Miller and Loveless said that although they told the sheriff about the dogs, he made no attempt to catch them. It is clear from Wilson's testimony that he doubted that the dogs were capable of attacking anyone.

"Every time we would go out there, they would be wagging their tails. Two of them were pretty young pups," he later testified.

Underneath some clothes in a hamper, the investigators found an electric curling iron. The pathologist who conducted the autopsy, V.V. Gonzalez, later testified he believed that it was the weapon used to make the scratches, yet he acknowledged he never measured the width of the curling iron's teeth to see if they corresponded with the scratches.

The curling iron and a knife belonging to Miller were tested for blood. The curling iron was clean, but the knife blade yielded two microscopic spots police said might be blood.

With that, authorities believed they had enough to refute the dog attack story and arrested Miller and Loveless on a felony charge of injury to a child. (The charge would later be changed to murder.)

In his autopsy report dated Jan. 19, Gonzalez wrote: "This 4 year old battered white female child died of massive hemorrhage resulting from the large sliced gaping wound to the right thigh. There are no injuries in the body that would be related to animal bites."

Damning testimony

In a trial in October 1989, the most damning testimony came from Gonzalez. He testified that the edges of the wound and its interior were cleanly cut, as with a knife, and didn't resemble the jagged edges one would expect in an animal attack. No autopsy photos were introduced into evidence and the defense was never told they existed.

One of the defense attorneys said later that he took the prosecutor and sheriff at their word when they said the dogs were too small to have killed April.

Among the witnesses subpoenaed by the defense but never called was Ann Oliver, a child protective services specialist with the Texas Department of Protective and Regulatory Services.

She said she agreed to feed the dogs after Miller and Loveless were arrested. The day after the arrest, she went to the house with Sheriff Wilson.

"Without apparent provocation, Buddy . . . attacked Amy (April's sister)," Oliver said. "After he was called off, he attacked her again."

Oliver said she told the sheriff that the dogs should be penned and that impressions should be made of their teeth and claws, but he did nothing.

Eventually, defensive attorney Robert Ardis, hired to handle the appeal, got prosecutors to give him the emergency room and autopsy photos. Ardis said when he got the photos, he quickly understood why the state had not wanted the defense to have them.

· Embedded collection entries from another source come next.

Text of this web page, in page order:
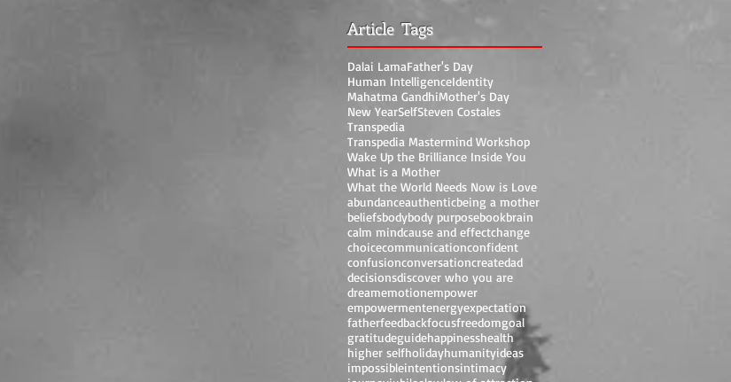
Article Tags
Dalai LamaFather's Day
Human IntelligenceIdentity
Mahatma GandhiMother's Day
New YearSelfSteven Costales
Transpedia
Transpedia Mastermind Workshop
Wake Up the Brilliance Inside You
What is a Mother
What the World Needs Now is Love
abundanceauthenticbeing a mother
beliefsbodybody purposebookbrain
calm mindcause and effectchange
choicecommunicationconfident
confusionconversationcreatedad
decisionsdiscover who you are
dreamemotionempower
empowermentenergyexpectation
fatherfeedbackfocusfreedomgoal
gratitudeguidehappinesshealth
higher selfholidayhumanityideas
impossibleintentionsintimacy
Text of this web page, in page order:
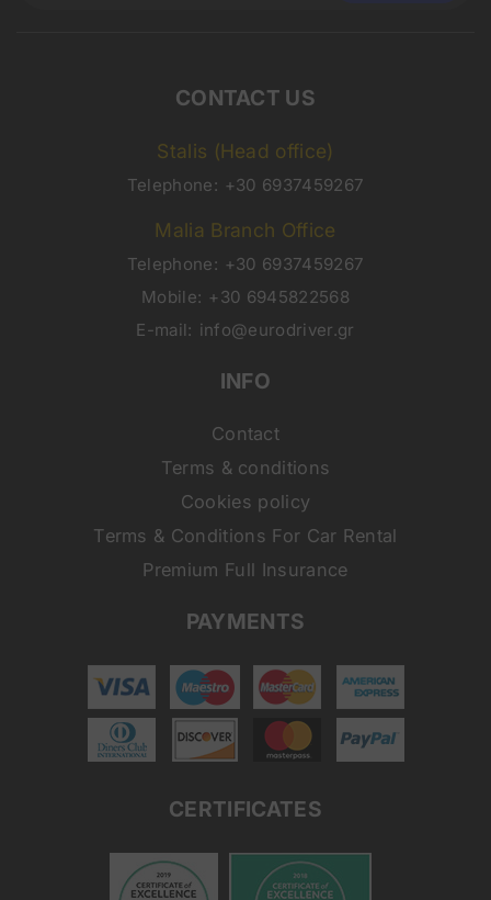
CONTACT US
Stalis (Head office)
Telephone: +30 6937459267
Malia Branch Office
Telephone: +30 6937459267
Mobile: +30 6945822568
E-mail: info@eurodriver.gr
INFO
Contact
Terms & conditions
Cookies policy
Terms & Conditions For Car Rental
Premium Full Insurance
PAYMENTS
CERTIFICATES
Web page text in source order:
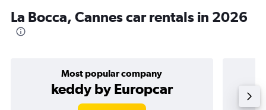
La Bocca, Cannes car rentals in 2026
Most popular company
keddy by Europcar
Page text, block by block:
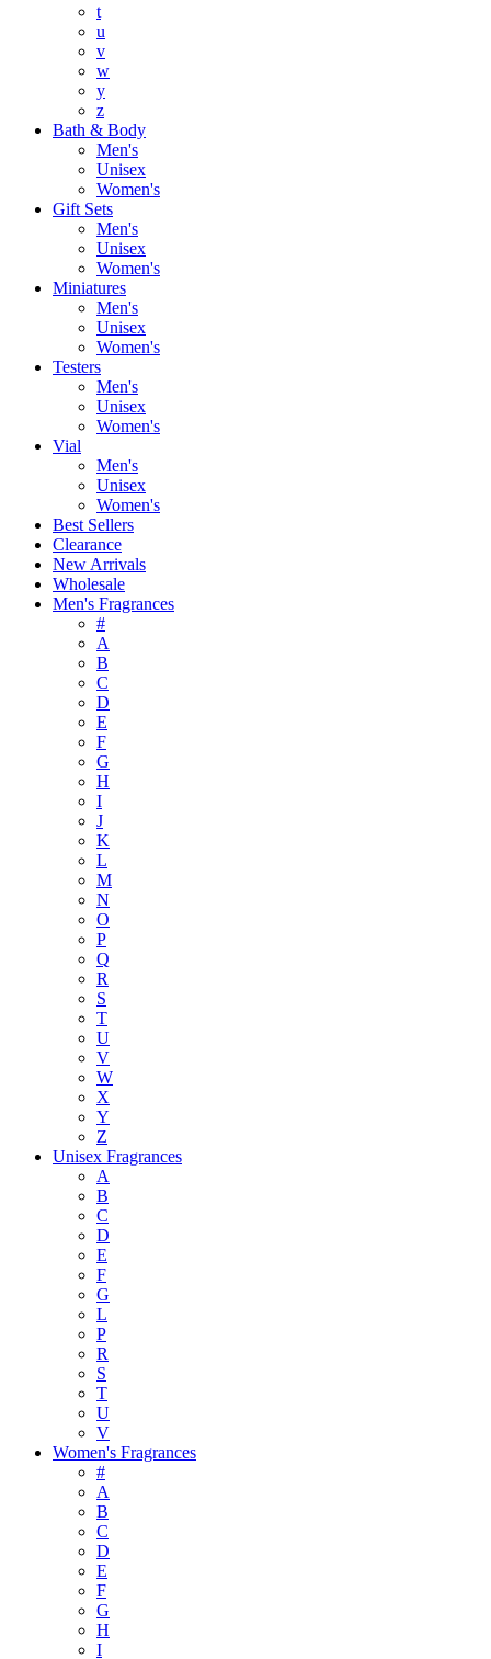
t
u
v
w
y
z
Bath & Body
Men's
Unisex
Women's
Gift Sets
Men's
Unisex
Women's
Miniatures
Men's
Unisex
Women's
Testers
Men's
Unisex
Women's
Vial
Men's
Unisex
Women's
Best Sellers
Clearance
New Arrivals
Wholesale
Men's Fragrances
#
A
B
C
D
E
F
G
H
I
J
K
L
M
N
O
P
Q
R
S
T
U
V
W
X
Y
Z
Unisex Fragrances
A
B
C
D
E
F
G
L
P
R
S
T
U
V
Women's Fragrances
#
A
B
C
D
E
F
G
H
I
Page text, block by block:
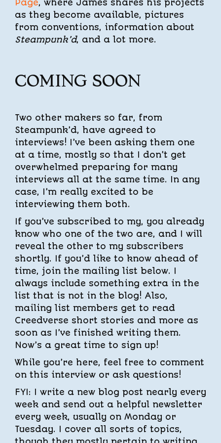
Page, where James shares his projects
as they become available, pictures
from conventions, information about
Steampunk’d, and a lot more.
COMING SOON
Two other makers so far, from
Steampunk’d, have agreed to
interviews! I’ve been asking them one
at a time, mostly so that I don’t get
overwhelmed preparing for many
interviews all at the same time. In any
case, I’m really excited to be
interviewing them both.
If you’ve subscribed to my, you already
know who one of the two are, and I will
reveal the other to my subscribers
shortly. If you’d like to know ahead of
time, join the mailing list below. I
always include something extra in the
list that is not in the blog! Also,
mailing list members get to read
Creedverse short stories and more as
soon as I’ve finished writing them.
Now’s a great time to sign up!
While you’re here, feel free to comment
on this interview or ask questions!
FYI: I write a new blog post nearly every
week and send out a helpful newsletter
every week, usually on Monday or
Tuesday. I cover all sorts of topics,
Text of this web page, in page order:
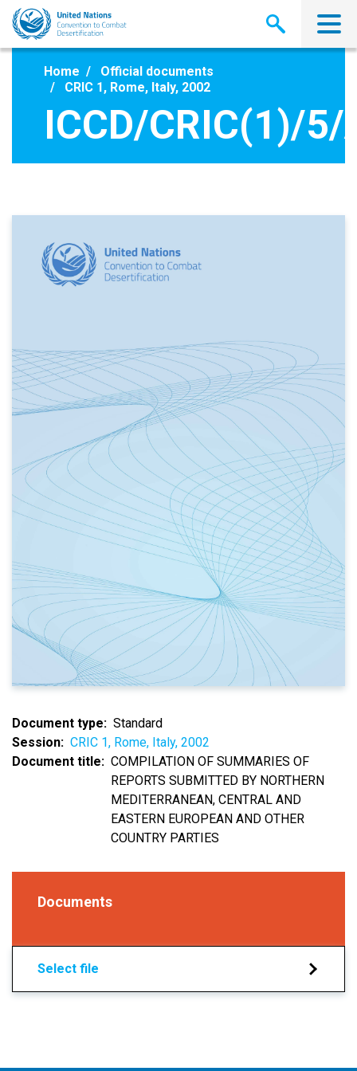
Skip
main
Home
Official documents
CRIC 1, Rome, Italy, 2002
ICCD/CRIC(1)/
Document type
Standard
Session
CRIC 1, Rome, Italy, 2002
Document title
COMPILATION OF SUMMARIES OF
REPORTS SUBMITTED BY NORTHERN
MEDITERRANEAN, CENTRAL AND
EASTERN EUROPEAN AND OTHER
COUNTRY PARTIES
Documents
Select file
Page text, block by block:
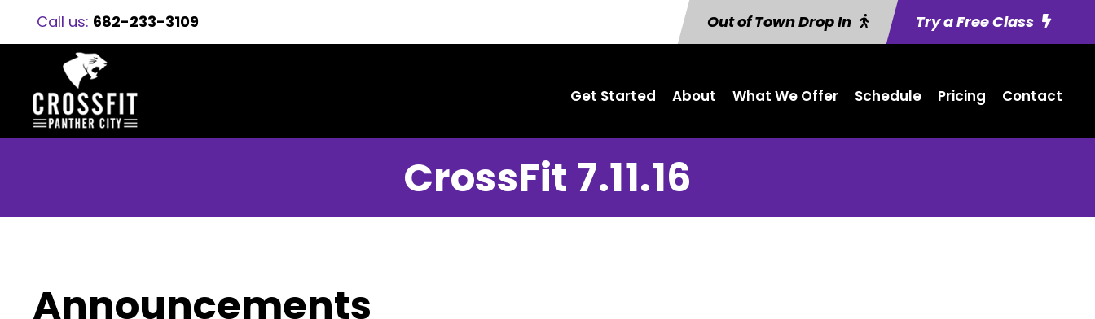
Call us: 682-233-3109 Out of Town Drop In Try a Free Class
Get Started About What We Offer Schedule Pricing Contact
CrossFit 7.11.16
Announcements
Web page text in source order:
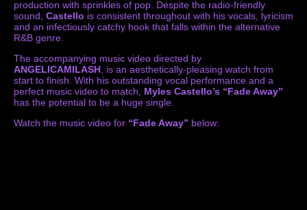
production with sprinkles of pop. Despite the radio-friendly
sound, Castello is consistent throughout with his vocals, lyricism
and an infectiously catchy hook that falls within the alternative
R&B genre.
The accompanying music video directed by
ANGELICAMILASH, is an aesthetically-pleasing watch from
start to finish. With his outstanding vocal performance and a
perfect music video to match, Myles Castello’s “Fade Away”
has the potential to be a huge single.
Watch the music video for “Fade Away” below:
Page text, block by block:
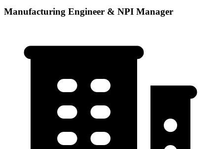
Manufacturing Engineer & NPI Manager

In one photo in particular, taken prior to the autopsy, pawprints were plainly visible on April's back, he said.

In early 1992, the Ardises showed the photos and medical reports to Charles Odom, a forensic pathologist and medical examiner at the Southwestern Institute of Forensic Science in Dallas. As Odom later stated in an affidavit, "Her injuries were the result of an animal attack."

Odom said most of the scratches consisted of "four nearly parallel converging or diverging lines. Domestic canines . . . have four claws on their forefeet and these marks are typical of the scratches that they leave on the skin when they attack."

The thigh wound, he said, "is characteristic of animal attack."

But what of the clean-cut thigh wound described by Gonzalez in his autopsy, a wound he said could only be made with a sharp instrument? Odom said the cuts were made with a knife - a surgeon's scalpel.

The wound Gonzalez saw on the autopsy table had been "altered" by surgeons who cut away ragged skin and dead tissue during surgery, Odom said.

If she is freed, Miller says, "The first thing I want to do is meet the people who have helped me out. . . . "And then I'm going to get out of Texas."